Question

An isosceles right-angled prism and a convex lens (focal length = 40cm) are placed as shown in the figure, and a 5cm wide strip with the letter LIGHT written on it placed as indicated. What is the nature and the position of the image formed after the refraction through the prism and the lens? (Given the critical angle of the glass used for the prism and the lens is ${{42}^{o}}$)

Answer 1

Hint: In order to solve this question we will use simple rules of the image formation by prism then this image will act as an object for the convex lens and by using formula for the convex lens we will get an image formed by a combination of prism and the convex lens.

Formula used:
$ \dfrac{1}{f}=\dfrac{1}{v}-\dfrac{1}{u}$.
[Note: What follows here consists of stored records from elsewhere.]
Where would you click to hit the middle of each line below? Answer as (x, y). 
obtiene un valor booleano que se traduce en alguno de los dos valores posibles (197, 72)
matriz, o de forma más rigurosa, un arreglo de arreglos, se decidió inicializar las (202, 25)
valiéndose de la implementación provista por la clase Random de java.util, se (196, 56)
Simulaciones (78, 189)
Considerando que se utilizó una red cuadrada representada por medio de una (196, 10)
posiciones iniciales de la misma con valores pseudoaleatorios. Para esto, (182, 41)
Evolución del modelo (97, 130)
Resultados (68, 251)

Complete step by step solution:

First we will see how and where the image is formed by the isosceles right-angled prism.
It is given in the question that the critical angle of the glass used for the prism is ${{42}^{o}}$.
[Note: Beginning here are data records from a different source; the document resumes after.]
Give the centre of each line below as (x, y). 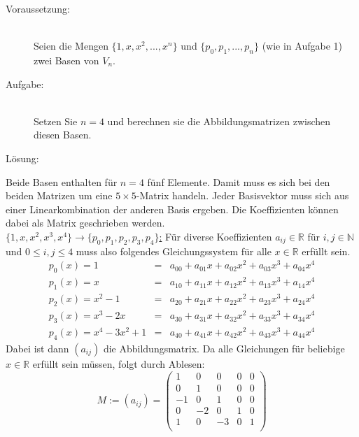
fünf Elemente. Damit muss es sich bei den (239, 181)
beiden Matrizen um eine (59, 195)
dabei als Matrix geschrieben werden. (85, 223)
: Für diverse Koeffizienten (216, 236)
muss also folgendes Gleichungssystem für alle (174, 251)
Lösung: (22, 158)
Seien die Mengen (71, 46)
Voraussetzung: (38, 8)

From the figure we can see that the angle of the incident is ${{45}^{o}}$ which is greater than the critical angle.

Therefore the rays that are coming from an object written as the LIGHT will fully reflect and form a virtual image with the same size of an object as shown in the figure.
Now this image will act as an object for the convex lens.

Distance of this image from the convex lens which will be call as object distance,
$\begin{align}
  & u=10+3+67 \\
 & u=80cm \\
\end{align}$

Here we will take object distance negative 80cm for convex lens.
$\therefore u=-80cm$
Focal length is given as,
f = 40cm
Formula for the convex lens is,
$\dfrac{1}{f}=\dfrac{1}{v}-\dfrac{1}{u}$
Where, f = focal length
v = image distance
u = object distance.

Now substitute all the values in the formula.
$\begin{align}
  & \Rightarrow \dfrac{1}{40}=\dfrac{1}{v}-\dfrac{1}{\left( -80 \right)} \\
 & \Rightarrow \dfrac{1}{40}=\dfrac{1}{v}+\dfrac{1}{80} \\
 & \Rightarrow \dfrac{1}{v}=\dfrac{1}{40}-\dfrac{1}{80} \\
 & \Rightarrow \dfrac{1}{v}=\dfrac{80-40}{80\times 40} \\
 & \Rightarrow \dfrac{1}{v}=\dfrac{40}{80\times 40} \\
 & \Rightarrow \dfrac{1}{v}=\dfrac{1}{80} \\
 & \therefore v=80cm \\
\end{align}$

Therefore the image formed by this combination is real, inverted and the same size.

Note:
When we are forming an image from the prism do not forget to consider 10cm distance because it can be mistaken as image formed on prism and we can misjudge object distance u as 67 + 3 which is 70cm which can give us wrong solution.